In order to find where this routine, we must find the value of the mpr #5. From the irq_reset code, we have:
lda #$02
tam #$05
In order not to bloat startup.asm, the routine from bank #2 will be disassembled in a separate file (bank2.asm).
"unknown8": {
"filename": "bank2.asm",
"type": "code",
"bank": "2",
"org": "a0b6",
"mpr": ["ff", "f8", 0, 0, 0, 2, 0, 0 ]
}Automatic extraction does not work very well here as the routine jumps to a location stored in a table. In fact there are 2 tables. One starting at $a0dd and the other at $a1dd.
.code
.bank 2
.org $a0b6
unknown8:
lda <$09
cmp #$80
bcs la0cb_10
asl A
tax
lda $a0dd, X
sta <$28
lda $a0de, X
sta <$29
jmp [$2028]
la0cb_10:
sec
sbc #$80
asl A
tax
lda $a1dd, X
sta <$28
lda $a1de, X
sta <$29
jmp [$2028]
We will keep it as is for the moment.
.code
.bank 0
.org $e0cc
unknown1:
lda #$00
sta $0000
lda #$00
sta $0002
lda #$7f
sta $0003
lda #$02
sta $0000
tia $2200, $0002, $0200
lda #$13
sta $10
lda #$00
sta $0002
lda #$7f
sta $0003
rts
512 bytes from RAM at $2200 are copied to the VDC RAM at $7f00. Then the VRAM-SATB DMA is started. It's safe to rename unknown1 update_satb.
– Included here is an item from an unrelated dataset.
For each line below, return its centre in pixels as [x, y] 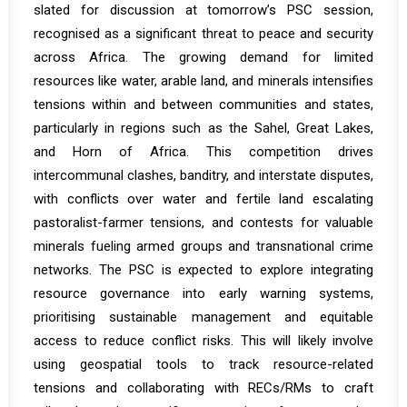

The almighty joypad read routine, with multi-tap support and the run+select reboot combo.
.code
.bank 0
.org $e4ca
read_joy:
cly
lda #$01
sta $1000
lda #$03
sta $1000
.next_joypad:
lda #$01
sta $1000
pha
pla
nop
lda $2030, y
sta $2035, y
lda $1000
asl a
asl a
asl a
asl a
sta $2030, y
stz $1000
pha
pla
nop
lda $1000
and #$0f
ora $2030, y
eor #$ff
sta $2030, y
eor $2035, y
and $2030, y
sta $203a, y
iny
cpy #$05
bcc .next_joypad
lda <$3a
cmp #$04
bne .read_joy_end
lda <$30
cmp #$0c
bne .read_joy_end
jmp soft_reset
.read_joy_end:
rts
This routine can be split in 4 parts. First, mpr 2, 3 and 4 are mapped to hucard pages $07, $08 and $09. Then the same routine $fcac is called repeatedly with different values of X ($00, $02, $04, $06, $08, $0a). The same is done with $fd36 ($00, $10). Finally, the mpr 4 is set to hucard page 01.
.code
.bank 0
.org $fbc2
unknown5:
lda #$07
tam #$02
lda #$08
tam #$03
lda #$09
tam #$04
ldx #$00
jsr $fcac
ldx #$02
jsr $fcac
ldx #$04
jsr $fcac
ldx #$06
jsr $fcac
ldx #$08
jsr $fcac
ldx #$0a
jsr $fcac
ldx #$00
jsr $fd36
ldx #$10
jsr $fd36
lda #$01
tam #$04
rts
A quick look at $fcac shows that $fbc2 is in fact the sound fx/music routine and $fcac the PSG channel update. Let's switch back to irq_reset. We will get back to it afterwards. The only remaining unknown routine there is $e138.
.code
.bank 0
.org $e138
unknown0:
stx <$20
sty <$21
ldy #$00
lda [$20], y
inc <$20
bne le146_02
inc <$21
le146_02:
asl a
tax
lda $e170, x
sta <$22
lda $e171, x
sta <$23
jmp [$2022]
lda [$20], y
inc <$20
bne le15d_02
inc <$21
le15d_02:
rts
Once again the automatic routine extraction went too far. The code right after JMP [$2022] is never reached.